Rational root theorem

See also: Eisenstein criterion

In algebra, the rational root theorem (or rational root test, rational zero theorem or rational zero test) states a constraint on rational solutions (or roots) of a polynomial equation

a_nx^n+a_{n-1}x^{n-1}+\cdots+a_0 = 0\,\!

with integer coefficients.

If a₀ and a_n are nonzero, then each rational solution x, when written as a fraction x = p/q in lowest terms (i.e., the greatest common divisor of p and q is 1), satisfies

p is an integer factor of the constant term a₀, and
q is an integer factor of the leading coefficient a_n.

The rational root theorem is a special case (for a single linear factor) of Gauss's lemma on the factorization of polynomials. The integral root theorem is a special case of the rational root theorem if the leading coefficient a_n = 1.

Proofs

A proof

Let P(x) = a_nxⁿ + a_n−1xⁿ⁻¹ + ... + a₁x + a₀ for some a₀, ..., a_n ∈ Z, and suppose P(p/q) = 0 for some coprime p, q ∈ Z:

P\left(\tfrac{p}{q}\right) = a_n\left(\tfrac{p}{q}\right)^n + a_{n-1}\left(\tfrac{p}{q}\right)^{n-1} + \cdots + a_1\left(\tfrac{p}{q}\right) + a_0 = 0.

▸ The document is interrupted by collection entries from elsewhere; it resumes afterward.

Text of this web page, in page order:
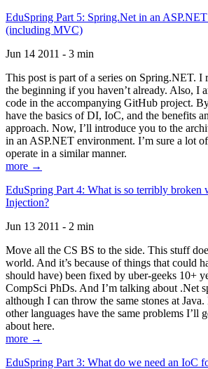
EduSpring Part 5: Spring.Net in an
(including MVC)
Jun 14 2011 - 3 min
This post is part of a series on Spring.NET. I
the beginning if you haven’t already. Also, I
code in the accompanying GitHub project.
have the basics of DI, IoC, and the benefits
approach. Now, I’ll introduce you to the
in an ASP.NET environment. I’m sure a lot
operate in a similar manner.
more →
EduSpring Part 4: What is so terribly broken
Injection?
Jun 13 2011 - 2 min
Move all the CS BS to the side. This stuff
world. And it’s because of things that could
should have) been fixed by uber-geeks 10+
CompSci PhDs. And I’m talking about .Net
although I can throw the same stones at
other languages have the same problems I’ll
about here.
more →
EduSpring Part 3: What do we need an IoC
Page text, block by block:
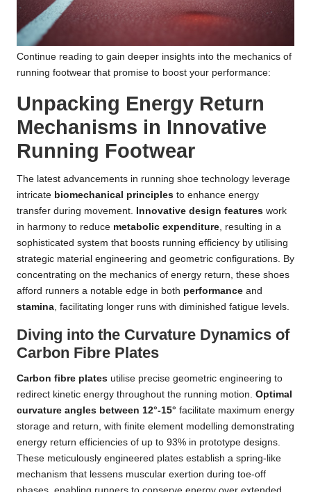
Continue reading to gain deeper insights into the mechanics of
running footwear that promise to boost your performance:
Unpacking Energy Return
Mechanisms in Innovative
Running Footwear
The latest advancements in running shoe technology leverage
intricate biomechanical principles to enhance energy
transfer during movement. Innovative design features work
in harmony to reduce metabolic expenditure , resulting in a
sophisticated system that boosts running efficiency by utilising
strategic material engineering and geometric configurations. By
concentrating on the mechanics of energy return, these shoes
afford runners a notable edge in both performance and
stamina , facilitating longer runs with diminished fatigue levels.
Diving into the Curvature Dynamics of
Carbon Fibre Plates
Carbon fibre plates utilise precise geometric engineering to
redirect kinetic energy throughout the running motion. Optimal
curvature angles between 12°-15° facilitate maximum energy
storage and return, with finite element modelling demonstrating
energy return efficiencies of up to 93% in prototype designs.
These meticulously engineered plates establish a spring-like
mechanism that lessens muscular exertion during toe-off
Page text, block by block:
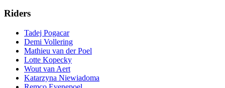
Riders
Tadej Pogacar
Demi Vollering
Mathieu van der Poel
Lotte Kopecky
Wout van Aert
Katarzyna Niewiadoma

If we multiply both sides by qⁿ, shift the constant term to the right hand side, and factor out p on the left hand side, we get

\qquad p(a_np^{n-1} + a_{n-1}qp^{n-2} + \cdots + a_1q^{n-1}) = -a_0q^n.

We see that p times the integer quantity in parentheses equals −a₀qⁿ, so p divides a₀qⁿ. But p is coprime to q and therefore to qⁿ, so by (the generalized form of) Euclid's lemma it must divide the remaining factor a₀ of the product.

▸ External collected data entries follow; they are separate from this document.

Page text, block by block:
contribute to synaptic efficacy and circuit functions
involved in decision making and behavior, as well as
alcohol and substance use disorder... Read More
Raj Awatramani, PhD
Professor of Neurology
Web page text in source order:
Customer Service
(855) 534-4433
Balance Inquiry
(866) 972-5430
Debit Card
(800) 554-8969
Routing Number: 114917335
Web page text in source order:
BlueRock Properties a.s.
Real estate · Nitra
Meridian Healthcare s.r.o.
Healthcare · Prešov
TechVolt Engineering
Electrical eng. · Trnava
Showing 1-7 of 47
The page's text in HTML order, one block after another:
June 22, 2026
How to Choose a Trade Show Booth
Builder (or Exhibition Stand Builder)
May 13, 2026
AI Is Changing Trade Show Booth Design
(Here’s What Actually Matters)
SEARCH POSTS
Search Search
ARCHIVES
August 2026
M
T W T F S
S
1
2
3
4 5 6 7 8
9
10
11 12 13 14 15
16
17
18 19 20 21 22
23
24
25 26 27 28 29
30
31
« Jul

If we instead shift the leading term to the right hand side and factor out q on the left hand side, we get

\qquad q(a_{n-1}p^{n-1} + a_{n-2}qp^{n-2} + \cdots + a_0q^{n-1}) = -a_np^n.

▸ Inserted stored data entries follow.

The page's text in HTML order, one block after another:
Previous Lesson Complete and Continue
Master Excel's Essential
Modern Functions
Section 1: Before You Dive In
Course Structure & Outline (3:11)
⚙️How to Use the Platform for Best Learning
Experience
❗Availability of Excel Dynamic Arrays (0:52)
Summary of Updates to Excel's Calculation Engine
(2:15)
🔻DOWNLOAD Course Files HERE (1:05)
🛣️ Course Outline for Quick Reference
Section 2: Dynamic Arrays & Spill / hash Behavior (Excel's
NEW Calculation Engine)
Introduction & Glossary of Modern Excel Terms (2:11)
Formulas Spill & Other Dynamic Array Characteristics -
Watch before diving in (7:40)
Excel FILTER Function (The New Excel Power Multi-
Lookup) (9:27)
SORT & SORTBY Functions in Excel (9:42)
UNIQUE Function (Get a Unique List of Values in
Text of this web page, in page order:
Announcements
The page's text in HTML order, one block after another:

And for similar reasons, we can conclude that q divides a_n.^[1]

Proof using Gauss's lemma

Should there be a nontrivial factor dividing all the coefficients of the polynomial, then one can divide by the greatest common divisor of the coefficients so as to obtain a primitive polynomial in the sense of Gauss's lemma; this does not alter the set of rational roots and only strengthens the divisibility conditions. That lemma says that if the polynomial factors in $ℚ[X]$ , then it also factors in $ℤ[X]$ as a product of primitive polynomials. Now any rational root $p / q$ corresponds to a factor of degree 1 in $ℚ[X]$ of the polynomial, and its primitive representative is then $qx - p$ , assuming that p and q are coprime. But any multiple in $ℤ[X]$ of $qx - p$ has leading term divisible by q and constant term divisible by p, which proves the statement. This argument shows that more generally, any irreducible factor of P can be supposed to have integer coefficients, and leading and constant coefficients dividing the corresponding coefficients of P.

Example

For example, every rational solution of the equation

3x^3 - 5x^2 + 5x - 2 = 0\,\!

must be among the numbers symbolically indicated by

\pm\frac{1,2}{1,3}\,,

which gives the list of 8 possible answers:

1, -1, 2, -2, \frac{1}{3}, -\frac{1}{3}, \frac{2}{3}, -\frac{2}{3}\,.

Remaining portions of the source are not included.